Obama admin seeks pause in new Iran sanctions push

The Obama administration is asking Congress to hold off on enacting new sanctions against Iran.

Washington: The Obama administration is asking Congress to hold off on enacting new sanctions against Iran.

It says a pause in the push to impose new penalties would give negotiators flexibility in talks now under way to get Iran to comply with demands it prove its nuclear program is peaceful.

Even as US officials argue that tough sanctions are what brought Iran to the negotiating table in the first place, the White House and State Department said yesterday the administration wants lawmakers to wait on new sanctions legislation to give the negotiations time to get traction.

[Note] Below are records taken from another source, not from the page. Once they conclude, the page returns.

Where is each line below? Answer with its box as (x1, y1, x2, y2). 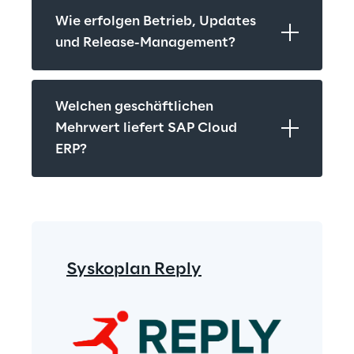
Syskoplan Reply (66, 260, 201, 278)
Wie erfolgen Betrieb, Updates (55, 13, 256, 28)
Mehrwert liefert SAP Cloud (55, 120, 237, 135)
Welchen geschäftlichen (55, 99, 213, 114)
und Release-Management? (55, 35, 235, 50)
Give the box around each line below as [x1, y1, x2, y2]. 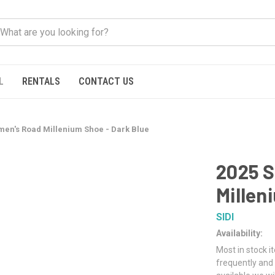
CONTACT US [79, 76, 134, 87]
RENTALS [22, 76, 60, 87]
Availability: [216, 228, 263, 238]
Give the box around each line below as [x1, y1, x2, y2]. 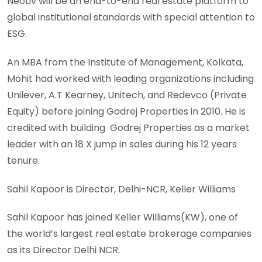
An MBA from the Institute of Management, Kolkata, [7, 55, 243, 69]
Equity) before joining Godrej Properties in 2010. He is [7, 104, 246, 118]
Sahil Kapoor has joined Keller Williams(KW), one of [7, 211, 238, 225]
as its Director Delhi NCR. [7, 243, 120, 257]
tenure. [7, 153, 40, 167]
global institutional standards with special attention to [7, 11, 255, 24]
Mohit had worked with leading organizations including [7, 71, 254, 85]
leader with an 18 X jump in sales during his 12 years [7, 137, 237, 151]
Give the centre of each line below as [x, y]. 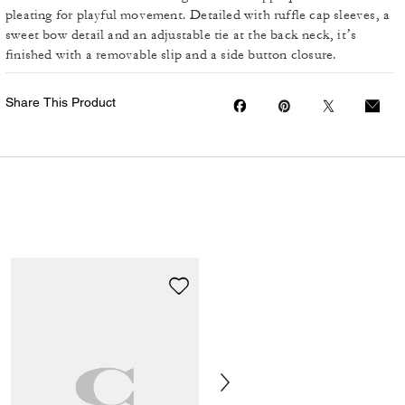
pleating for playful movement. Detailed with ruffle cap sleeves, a [198, 15]
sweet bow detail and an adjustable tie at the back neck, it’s [181, 35]
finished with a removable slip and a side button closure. [171, 55]
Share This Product [61, 102]
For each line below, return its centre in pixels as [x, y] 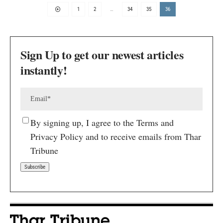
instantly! [44, 70]
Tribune [44, 150]
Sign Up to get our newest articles [102, 54]
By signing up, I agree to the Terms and [102, 122]
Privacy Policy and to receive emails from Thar [116, 136]
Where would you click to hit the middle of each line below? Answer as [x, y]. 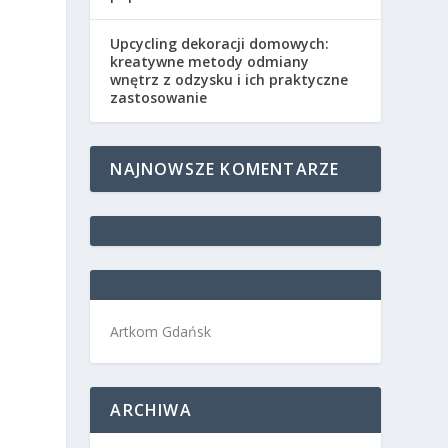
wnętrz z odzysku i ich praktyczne [229, 79]
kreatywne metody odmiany [210, 61]
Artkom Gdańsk [161, 331]
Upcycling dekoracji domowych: [220, 43]
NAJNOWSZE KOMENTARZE [225, 169]
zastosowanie [159, 97]
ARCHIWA [151, 410]
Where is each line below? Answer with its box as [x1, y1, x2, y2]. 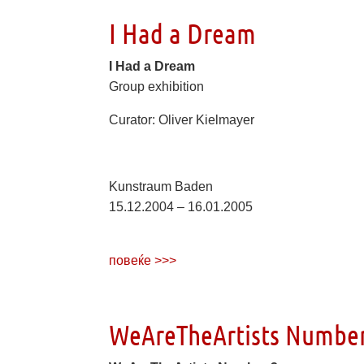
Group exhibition [109, 80, 205, 93]
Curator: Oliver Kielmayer [109, 113, 255, 127]
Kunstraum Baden [109, 180, 214, 193]
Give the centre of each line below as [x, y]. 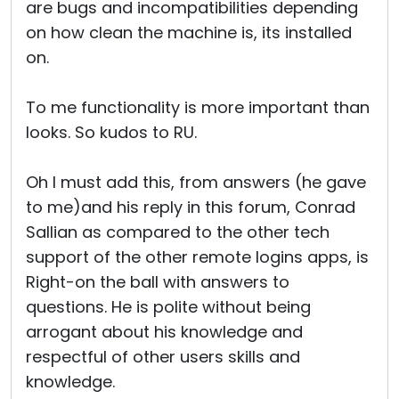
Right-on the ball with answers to [158, 282]
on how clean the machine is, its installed [189, 33]
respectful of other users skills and [163, 357]
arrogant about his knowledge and [164, 332]
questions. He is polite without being [168, 307]
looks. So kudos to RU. [111, 132]
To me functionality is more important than [198, 107]
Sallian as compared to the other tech [178, 232]
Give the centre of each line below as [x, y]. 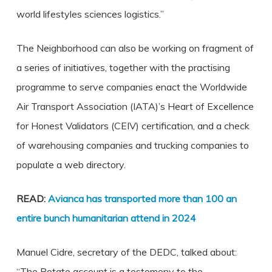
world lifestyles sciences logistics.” [90, 14]
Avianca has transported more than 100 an [142, 199]
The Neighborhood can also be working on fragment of [135, 48]
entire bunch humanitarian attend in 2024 [106, 218]
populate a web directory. [71, 165]
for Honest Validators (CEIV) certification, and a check [133, 126]
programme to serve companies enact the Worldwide [131, 87]
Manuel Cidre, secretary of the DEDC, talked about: [126, 252]
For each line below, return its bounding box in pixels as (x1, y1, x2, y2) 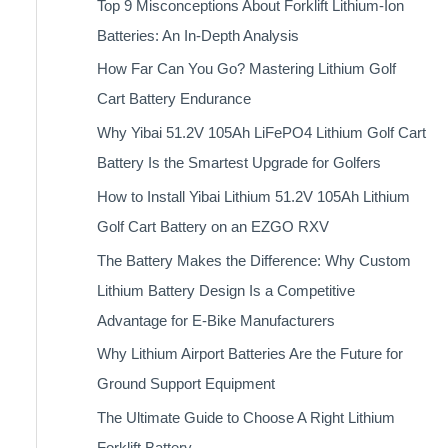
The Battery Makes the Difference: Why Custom (96, 251, 411, 269)
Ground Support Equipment (96, 375, 275, 393)
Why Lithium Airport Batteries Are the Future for (96, 345, 403, 363)
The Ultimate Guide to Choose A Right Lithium (96, 409, 395, 426)
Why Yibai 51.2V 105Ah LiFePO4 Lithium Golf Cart (96, 124, 426, 141)
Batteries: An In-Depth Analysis (96, 26, 299, 44)
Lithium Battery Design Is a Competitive (96, 281, 355, 299)
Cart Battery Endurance (96, 90, 251, 108)
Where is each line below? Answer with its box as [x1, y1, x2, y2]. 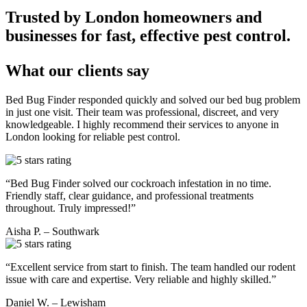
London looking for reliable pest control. [5, 130, 180, 143]
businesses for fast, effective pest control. [5, 26, 291, 45]
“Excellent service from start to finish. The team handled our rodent [5, 260, 295, 273]
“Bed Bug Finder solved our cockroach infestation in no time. [5, 177, 271, 189]
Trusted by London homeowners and [5, 8, 262, 26]
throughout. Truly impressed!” [5, 201, 136, 214]
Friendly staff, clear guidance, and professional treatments [5, 189, 254, 201]
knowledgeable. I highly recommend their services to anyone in [5, 118, 279, 130]
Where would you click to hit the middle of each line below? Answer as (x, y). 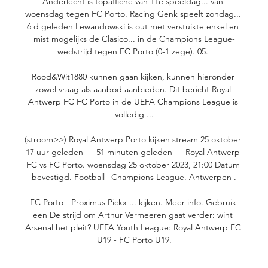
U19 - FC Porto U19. (134, 240)
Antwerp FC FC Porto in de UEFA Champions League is (133, 102)
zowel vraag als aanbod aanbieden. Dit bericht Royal (133, 89)
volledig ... (134, 115)
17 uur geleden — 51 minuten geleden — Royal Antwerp (133, 152)
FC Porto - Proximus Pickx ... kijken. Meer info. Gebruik (133, 202)
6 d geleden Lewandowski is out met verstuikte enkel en (133, 27)
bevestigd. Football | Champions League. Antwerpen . (134, 177)
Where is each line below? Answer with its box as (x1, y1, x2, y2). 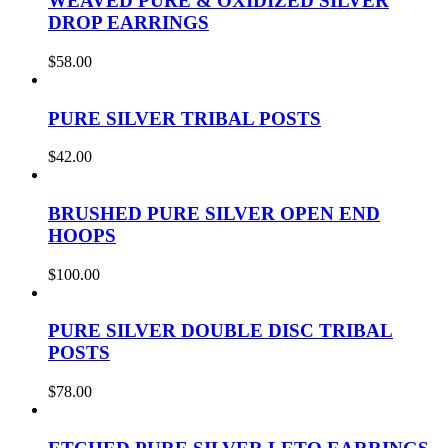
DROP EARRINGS (48, 12, 209, 34)
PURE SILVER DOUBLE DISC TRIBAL (48, 320, 393, 342)
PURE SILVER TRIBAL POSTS (48, 107, 321, 129)
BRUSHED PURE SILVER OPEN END (48, 203, 380, 225)
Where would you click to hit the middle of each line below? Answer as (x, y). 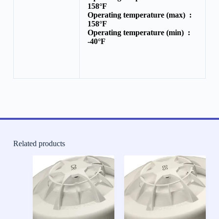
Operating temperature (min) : (140, 33)
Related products (39, 144)
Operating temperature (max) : (140, 15)
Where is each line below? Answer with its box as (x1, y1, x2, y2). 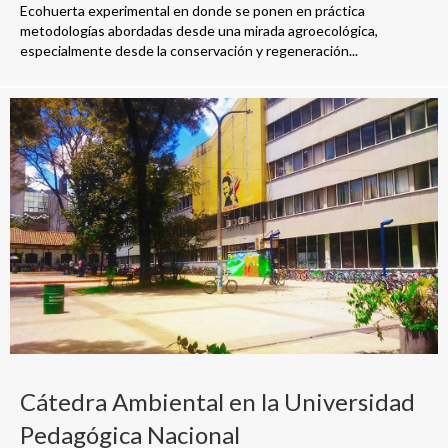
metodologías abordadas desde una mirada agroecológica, (20, 21, 378, 39)
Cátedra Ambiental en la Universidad (20, 387, 415, 417)
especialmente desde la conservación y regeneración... (20, 41, 358, 59)
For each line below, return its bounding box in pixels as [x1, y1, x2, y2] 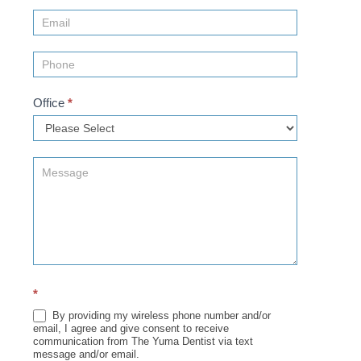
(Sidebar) [32, 7, 85, 22]
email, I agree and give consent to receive [33, 322, 229, 335]
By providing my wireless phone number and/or [49, 309, 271, 322]
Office [33, 95, 68, 110]
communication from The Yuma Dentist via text [33, 335, 253, 348]

Some lawmakers have argued that now is not the time to ease pressure and that pursuing new sanctions will give the US additional leverage in the talks.

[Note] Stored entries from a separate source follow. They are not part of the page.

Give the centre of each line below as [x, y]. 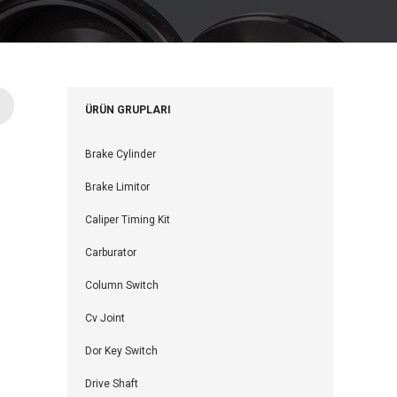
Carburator [111, 253]
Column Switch [122, 285]
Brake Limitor [117, 187]
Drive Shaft [112, 384]
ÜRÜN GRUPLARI [128, 110]
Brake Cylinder [121, 154]
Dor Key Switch [121, 351]
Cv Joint [105, 318]
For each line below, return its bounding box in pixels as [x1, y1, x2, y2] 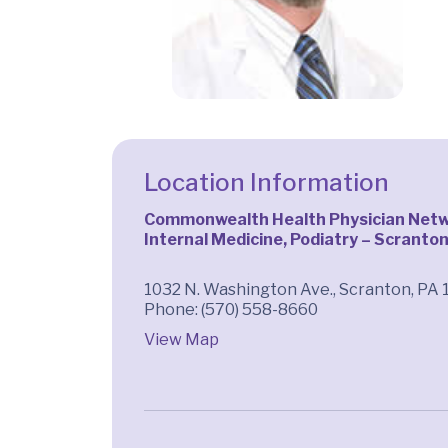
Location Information [144, 167, 389, 197]
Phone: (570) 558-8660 [144, 299, 318, 319]
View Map [144, 329, 219, 349]
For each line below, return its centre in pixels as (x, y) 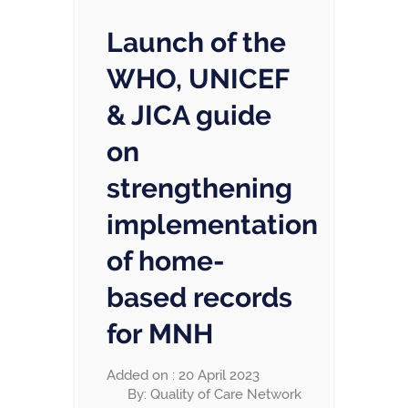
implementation (212, 224)
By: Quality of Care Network (214, 394)
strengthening (199, 188)
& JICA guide (189, 115)
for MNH (160, 334)
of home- (166, 261)
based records (199, 297)
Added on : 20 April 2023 (183, 375)
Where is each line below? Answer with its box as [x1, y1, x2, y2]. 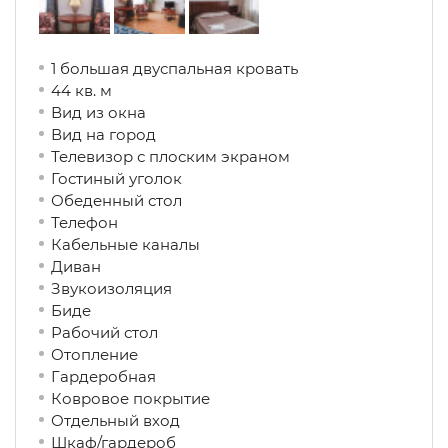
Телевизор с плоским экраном [51, 147, 290, 166]
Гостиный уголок [51, 169, 182, 188]
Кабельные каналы [51, 235, 244, 254]
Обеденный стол [51, 191, 210, 210]
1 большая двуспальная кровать [51, 59, 298, 78]
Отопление [51, 345, 190, 364]
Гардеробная [51, 367, 208, 386]
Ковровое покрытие [51, 389, 230, 408]
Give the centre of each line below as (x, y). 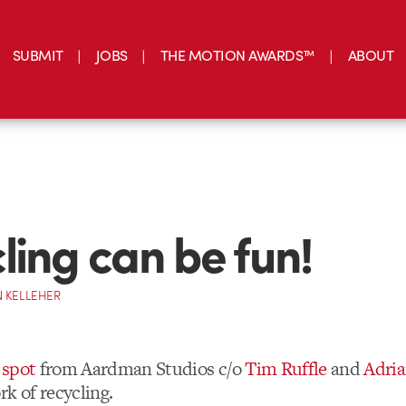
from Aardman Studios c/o (140, 369)
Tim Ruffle (286, 369)
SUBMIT (38, 54)
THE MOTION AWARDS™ (237, 54)
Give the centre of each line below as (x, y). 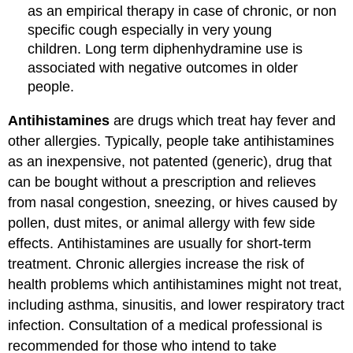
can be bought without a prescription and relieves (162, 182)
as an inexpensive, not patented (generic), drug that (170, 161)
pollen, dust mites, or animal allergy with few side (162, 223)
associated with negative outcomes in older (163, 68)
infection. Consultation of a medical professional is (165, 325)
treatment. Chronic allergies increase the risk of (156, 264)
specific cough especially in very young (150, 30)
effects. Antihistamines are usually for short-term (160, 243)

But, State Department spokeswoman Jen Psaki said it was the consensus of the administration`s national security teams that a pause "would be helpful in terms of providing some flexibility while we see if these negotiations will move forward." She said the position was delivered to lawmakers and congressional aides at a White House meeting on Thursday.

"We have conveyed that any congressional action should be aligned with our negotiating strategy as we move forward. So while we understand that Congress may consider new sanctions, we think this is a time for a pause, as we asked for in the past, to see if negotiations can gain traction," Psaki told reporters.

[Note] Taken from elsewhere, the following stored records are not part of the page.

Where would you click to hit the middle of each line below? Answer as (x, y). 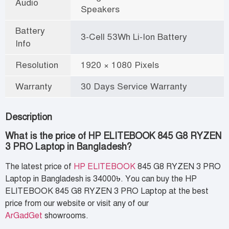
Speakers (100, 9)
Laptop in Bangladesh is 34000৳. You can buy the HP (101, 179)
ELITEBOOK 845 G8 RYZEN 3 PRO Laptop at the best (107, 191)
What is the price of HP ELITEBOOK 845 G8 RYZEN (113, 136)
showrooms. (65, 215)
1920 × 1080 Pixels (120, 65)
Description (29, 117)
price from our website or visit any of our (77, 203)
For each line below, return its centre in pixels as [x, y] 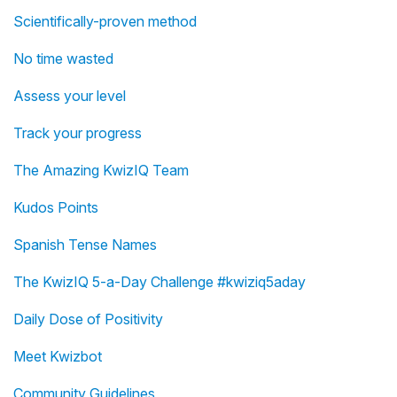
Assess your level [70, 96]
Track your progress [78, 133]
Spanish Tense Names [85, 245]
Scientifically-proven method [105, 22]
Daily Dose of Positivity [88, 319]
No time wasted [63, 59]
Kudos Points [56, 208]
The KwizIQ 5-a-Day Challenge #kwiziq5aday [160, 282]
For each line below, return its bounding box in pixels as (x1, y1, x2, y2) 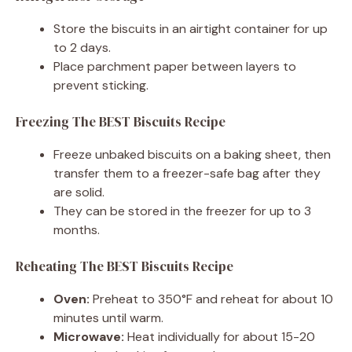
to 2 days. (53, 38, 111, 56)
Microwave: (53, 328, 124, 345)
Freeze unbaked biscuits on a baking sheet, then (53, 145, 331, 163)
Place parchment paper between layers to (53, 57, 296, 75)
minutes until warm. (53, 309, 163, 326)
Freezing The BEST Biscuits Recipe (16, 112, 225, 131)
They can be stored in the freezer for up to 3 (53, 202, 311, 219)
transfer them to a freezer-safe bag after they (53, 164, 321, 181)
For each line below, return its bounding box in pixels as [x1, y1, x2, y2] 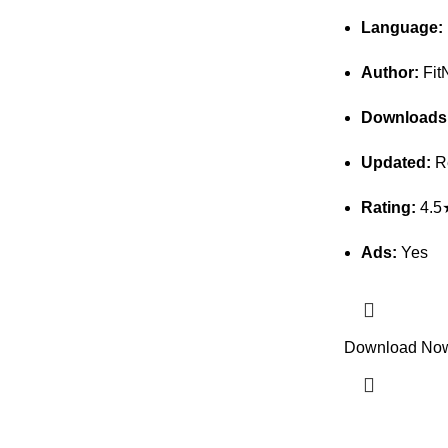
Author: [360, 64, 419, 82]
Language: [360, 19, 443, 37]
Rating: [360, 199, 416, 217]
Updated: [360, 154, 431, 172]
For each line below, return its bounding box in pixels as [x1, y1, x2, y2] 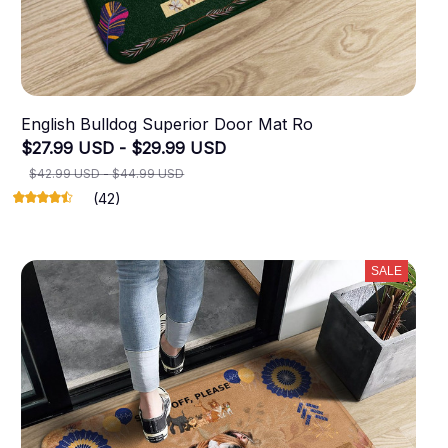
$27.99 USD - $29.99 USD [21, 137, 227, 158]
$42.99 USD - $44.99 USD [29, 165, 185, 181]
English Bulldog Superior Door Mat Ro [21, 113, 314, 134]
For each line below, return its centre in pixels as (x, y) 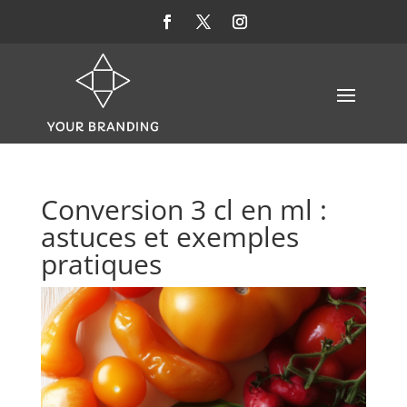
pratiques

She noted that additional sanctions can always be imposed later if the Iranians fail to meet their obligations, and she stressed that no existing sanctions are being lifted.

At the White House, national security council spokeswoman Caitlin Hayden said the negotiations would not last indefinitely without progress and movement from Iran, which has long defied international demands to come clean about its nuclear intentions.

"The window for negotiation is not open-ended, and if progress isn`t made, there may be a time when more sanctions are, in fact, necessary," Hayden said. "We have always said that there would be no agreement overnight, and we`ve been clear that this process is going to take some time."

Bipartisan pressure in Congress to ramp up sanctions on Iran has been rising for some time and hit a new high last week after negotiators from the United States, the other four permanent members of the UN Security Council and Germany met with Iranian officials in Geneva.

The chief US negotiator, Wendy Sherman, told Congress before those talks that the administration would support tougher sanctions on Iran if it didn`t come to the Geneva talks with "concrete, substantive actions" and a verifiable plan to scale back its nuclear program.